A federal judge on Wednesday took the remarkable step of finding probable cause to hold the Trump administration in criminal contempt for violating his order to turn around a pair of El Salvador-bound planes carrying deportees.
Under a 46-page opinion by US District Judge James E. Boasberg, the administration would have several off-ramps for avoiding an actual criminal contempt prosecution against any federal officials or Justice Department lawyers.
The DOJ itself would get first crack at potentially prosecuting the administration’s own people. Under the federal criminal procedure rules, the judge could also step in “in the interest of justice” and appoint an outside council.
More significantly, President Donald Trump’s pardon power would enable him to void any prosecution or its consequences, legal experts told Business Insider.
“Yes, the president’s pardon power does reach criminal contempt prosecutions,” said Margaret Love, a clemency attorney and the US Department of Justice pardon attorney between 1990 and 1997.
“And in fact, his very first pardon during his first term in office was issued in a criminal contempt case,” Love said, referring to former Arizona sheriff Joe Arpaio.
Arpaio was pardoned in 2017 after being found guilty of criminal contempt for violating a 2011 court order in a racial profiling case.
Wednesday’s decision by Boasberg, who sits in Washington, DC, found that there was probable cause to find the Trump administration exhibited “willful disobedience of judicial orders” for ignoring his order from last month to immediately turn around planes full of deportees headed to an El Salvador prison.
The Trump administration has argued it did not violate the judge’s orders because the planes had already left the United States.
The US Supreme Court vacated Boasberg’s order blocking the deportation and said Texas, not DC, has jurisdiction over deciding if the federal Alien Enemies Act was properly applied in removing the deportees from the country.
Still, that “does not excuse the Government’s violation,” Boasberg wrote Wednesday, in pursuing a possible contempt conviction.
Boasberg in his opinion offered several steps before contempt would be prosecuted.
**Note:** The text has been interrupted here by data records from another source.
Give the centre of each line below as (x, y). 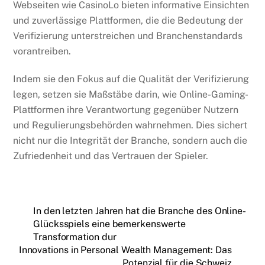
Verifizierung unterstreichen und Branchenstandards (128, 36)
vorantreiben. (42, 51)
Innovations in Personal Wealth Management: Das (125, 250)
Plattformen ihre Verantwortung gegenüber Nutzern (126, 109)
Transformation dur (75, 237)
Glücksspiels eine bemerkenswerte (109, 224)
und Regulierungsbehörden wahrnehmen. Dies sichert (130, 125)
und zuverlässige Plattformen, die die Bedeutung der (128, 21)
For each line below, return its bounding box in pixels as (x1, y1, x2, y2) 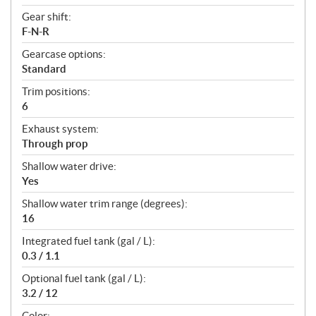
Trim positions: (22, 85, 90, 97)
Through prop (22, 137, 87, 150)
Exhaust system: (22, 122, 99, 135)
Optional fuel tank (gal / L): (22, 272, 146, 284)
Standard (22, 62, 66, 75)
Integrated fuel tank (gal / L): (22, 234, 155, 247)
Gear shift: (22, 10, 71, 23)
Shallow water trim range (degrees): (22, 197, 188, 209)
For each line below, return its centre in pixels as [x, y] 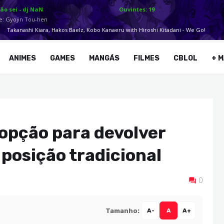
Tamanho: [122, 210]
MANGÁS [104, 58]
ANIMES [23, 58]
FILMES [147, 58]
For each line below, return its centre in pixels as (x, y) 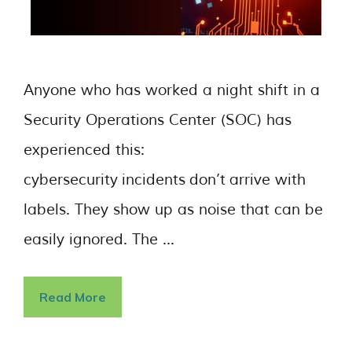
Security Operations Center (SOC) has (158, 120)
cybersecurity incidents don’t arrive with (165, 180)
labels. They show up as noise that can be (173, 209)
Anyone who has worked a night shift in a (172, 90)
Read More (73, 297)
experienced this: (84, 150)
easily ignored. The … (99, 239)
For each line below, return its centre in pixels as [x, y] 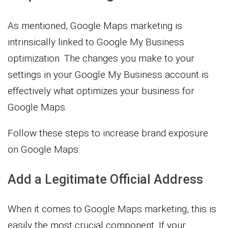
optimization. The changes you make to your [101, 58]
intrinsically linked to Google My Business [96, 42]
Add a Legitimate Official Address [105, 179]
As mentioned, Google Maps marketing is [95, 25]
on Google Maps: [44, 149]
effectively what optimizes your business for [101, 91]
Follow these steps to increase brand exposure [108, 133]
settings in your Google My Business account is [108, 74]
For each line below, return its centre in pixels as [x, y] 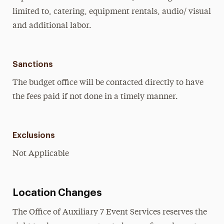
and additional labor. [52, 26]
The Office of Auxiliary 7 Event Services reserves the [109, 212]
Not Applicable [40, 154]
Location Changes [57, 193]
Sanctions [32, 64]
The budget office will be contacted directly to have [108, 83]
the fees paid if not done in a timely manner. [95, 97]
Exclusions [33, 135]
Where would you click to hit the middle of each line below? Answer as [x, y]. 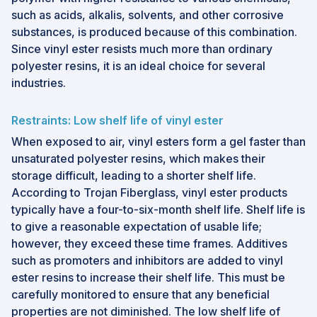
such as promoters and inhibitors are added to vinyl [147, 261]
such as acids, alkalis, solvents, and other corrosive [148, 15]
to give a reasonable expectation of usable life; [137, 227]
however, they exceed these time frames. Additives [149, 244]
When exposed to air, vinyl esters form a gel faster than [158, 142]
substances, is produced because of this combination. [154, 32]
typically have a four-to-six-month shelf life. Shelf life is [158, 210]
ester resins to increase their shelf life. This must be [148, 278]
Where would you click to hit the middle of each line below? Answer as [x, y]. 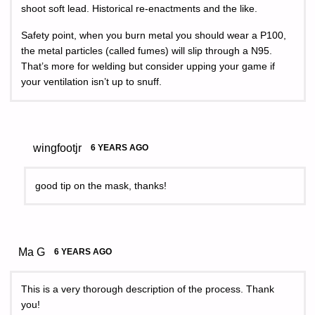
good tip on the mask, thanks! [101, 186]
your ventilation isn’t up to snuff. [91, 82]
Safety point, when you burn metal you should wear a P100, [154, 36]
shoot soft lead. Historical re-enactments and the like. [139, 9]
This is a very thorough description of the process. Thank [148, 290]
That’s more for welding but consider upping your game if [148, 67]
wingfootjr [57, 148]
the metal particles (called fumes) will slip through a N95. [147, 51]
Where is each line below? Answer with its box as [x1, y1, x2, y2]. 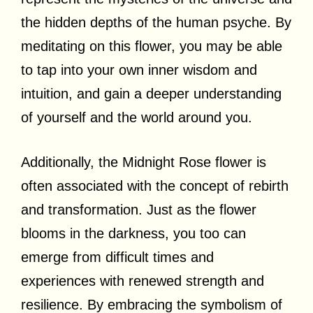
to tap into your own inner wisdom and [21, 61, 257, 78]
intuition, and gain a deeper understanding [21, 85, 282, 101]
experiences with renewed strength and [21, 272, 264, 289]
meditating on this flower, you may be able [21, 38, 282, 54]
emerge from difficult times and [21, 249, 214, 265]
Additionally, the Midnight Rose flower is [21, 154, 266, 170]
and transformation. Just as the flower [21, 201, 256, 217]
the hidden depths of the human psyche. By [21, 14, 291, 30]
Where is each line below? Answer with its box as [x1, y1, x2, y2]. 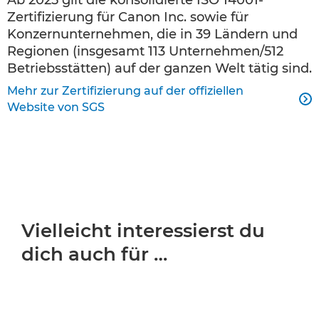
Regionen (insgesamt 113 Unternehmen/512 [7, 43, 283, 59]
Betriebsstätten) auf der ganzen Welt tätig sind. [7, 60, 312, 76]
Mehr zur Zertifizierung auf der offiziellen [7, 83, 244, 98]
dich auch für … [21, 242, 167, 266]
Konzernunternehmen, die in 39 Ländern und [7, 26, 298, 42]
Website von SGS [7, 100, 105, 114]
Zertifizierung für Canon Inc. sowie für [7, 9, 249, 25]
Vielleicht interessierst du [21, 219, 265, 242]
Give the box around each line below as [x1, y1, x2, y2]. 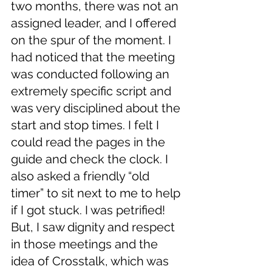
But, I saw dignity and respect [11, 220, 178, 235]
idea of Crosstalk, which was [11, 254, 172, 269]
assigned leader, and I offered [11, 16, 179, 31]
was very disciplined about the [11, 101, 183, 116]
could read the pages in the [11, 135, 168, 150]
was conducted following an [11, 67, 172, 82]
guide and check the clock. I [11, 152, 171, 167]
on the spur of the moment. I [11, 33, 174, 48]
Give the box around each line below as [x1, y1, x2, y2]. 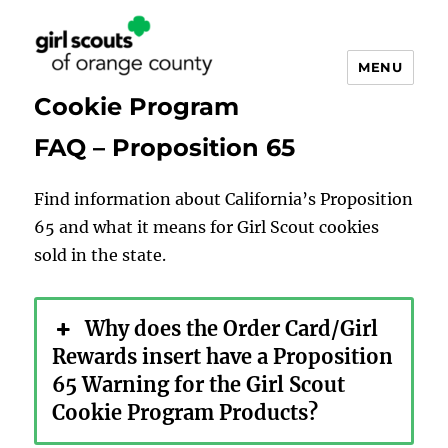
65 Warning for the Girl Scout [52, 371, 346, 397]
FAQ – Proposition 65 [34, 132, 296, 162]
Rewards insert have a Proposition [52, 343, 394, 369]
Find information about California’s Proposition [34, 188, 414, 209]
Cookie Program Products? [52, 399, 319, 425]
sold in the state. [34, 244, 167, 265]
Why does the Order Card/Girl [84, 315, 378, 341]
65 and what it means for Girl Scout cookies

First, the administration could seek to remedy, or “purge” the violation of the judge’s order, including by recognizing that the White House retains some control over what happens to the deportees, something Trump has so far denied. The deportees could then challenge their detentions in a US court.
The administration could also suggest its own remedy, the judge wrote.
If the administration instead does nothing, the judge would begin the contempt process by determining which administration official or attorney is “responsible” for violating the turn-around order.
If the government failed to assist in naming who is responsible, the judge would make a determination after holding more hearings and seeking input from the detainees’ attorneys, the judge wrote.
“The next step,” the judge wrote, would be for the court to “request that the contempt be prosecuted by an attorney for the government.”
“If the Government ‘declines’ or ‘the interest of justice requires,’ the Court will ‘appoint another attorney to prosecute the contempt,'” the judge wrote, quoting from federal criminal procedure rules.
Trump spokesman Steven Cheung said the administration will appeal Boasberg’s finding.
“The President is 100% committed to ensuring that terrorists and criminal illegal migrants are no longer a threat to Americans and their communities across the country,” Cheung said.